#### [What this task involves]
Straight copy, no pictures: transcribe each entry as it stands.

#### [Given data]

.....

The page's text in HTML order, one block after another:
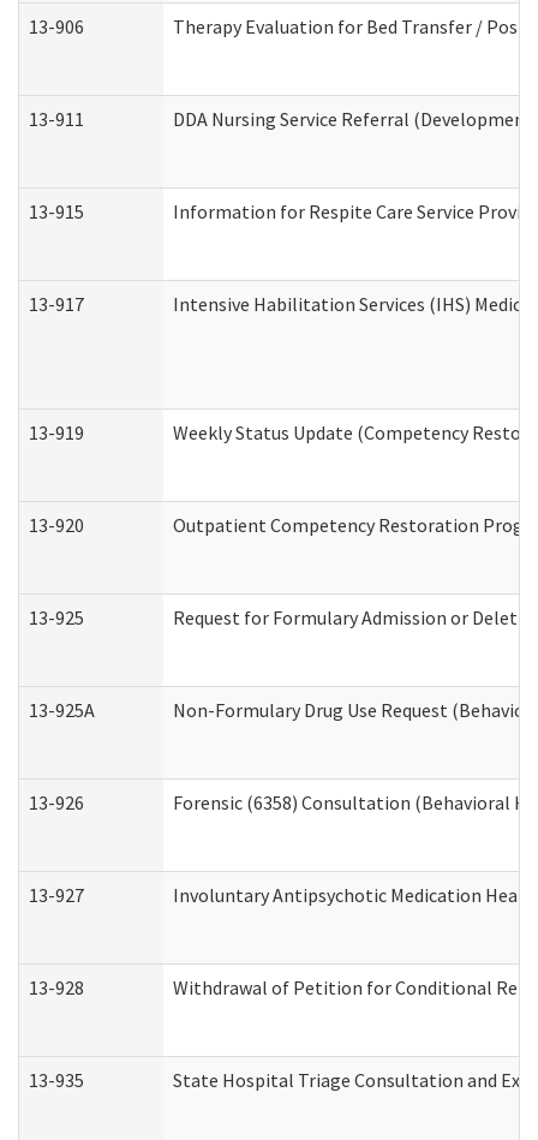
13-906 Therapy Evaluation for Bed Transfer /
13-911 DDA Nursing Service Referral
13-915 Information for Respite Care Service
13-917 Intensive Habilitation Services (IHS)
13-919 Weekly Status Update (Competency
13-920 Outpatient Competency Restoration
13-925 Request for Formulary Admission or
13-925A Non-Formulary Drug Use Request
13-926 Forensic (6358) Consultation (Behavioral
13-927 Involuntary Antipsychotic Medication
13-928 Withdrawal of Petition for Conditional
13-935 State Hospital Triage Consultation and
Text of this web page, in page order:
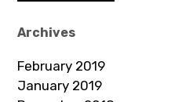
d
r
e
Archives
February 2019
January 2019
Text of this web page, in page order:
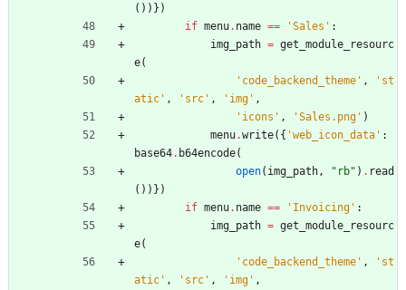
( ) ) } )
if menu. name == 'Sales ' :
img_path = get_module_resourc
e(
' code_backend_theme ' , ' st
atic ' , ' src ' , ' img ' ,
' icons ' , 'Sales.png ' )
menu.write( { 'web_icon_data ' :
base64. b64encode(
open( img_path, " rb" ) . read
( ) ) } )
if menu. name == ' Invoicing ' :
img_path = get_module_resourc
e(
' code_backend_theme ' , ' st
atic ' , ' src ' , ' img ' ,
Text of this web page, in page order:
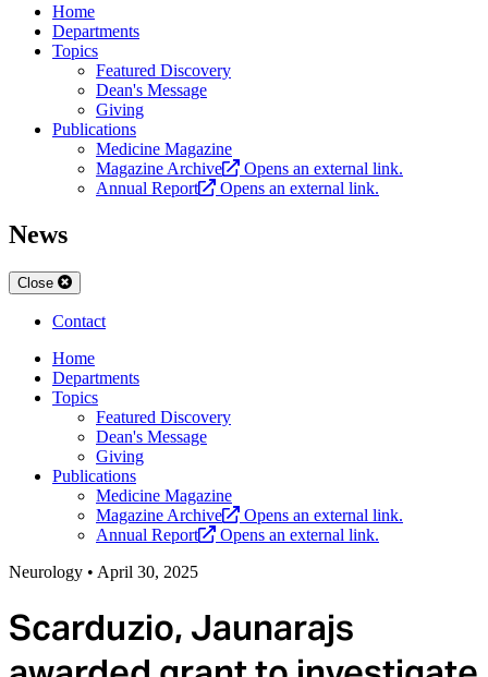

.....

#### [Answer for the task]
The page's text in HTML order, one block after another:
13-906 Therapy Evaluation for Bed Transfer /
13-911 DDA Nursing Service Referral
13-915 Information for Respite Care Service
13-917 Intensive Habilitation Services (IHS)
13-919 Weekly Status Update (Competency
13-920 Outpatient Competency Restoration
13-925 Request for Formulary Admission or
13-925A Non-Formulary Drug Use Request
13-926 Forensic (6358) Consultation (Behavioral
13-927 Involuntary Antipsychotic Medication
13-928 Withdrawal of Petition for Conditional
13-935 State Hospital Triage Consultation and
Text of this web page, in page order:
d
r
e
Archives
February 2019
January 2019
Text of this web page, in page order:
( ) ) } )
if menu. name == 'Sales ' :
img_path = get_module_resourc
e(
' code_backend_theme ' , ' st
atic ' , ' src ' , ' img ' ,
' icons ' , 'Sales.png ' )
menu.write( { 'web_icon_data ' :
base64. b64encode(
open( img_path, " rb" ) . read
( ) ) } )
if menu. name == ' Invoicing ' :
img_path = get_module_resourc
e(
' code_backend_theme ' , ' st
atic ' , ' src ' , ' img ' ,
Text of this web page, in page order:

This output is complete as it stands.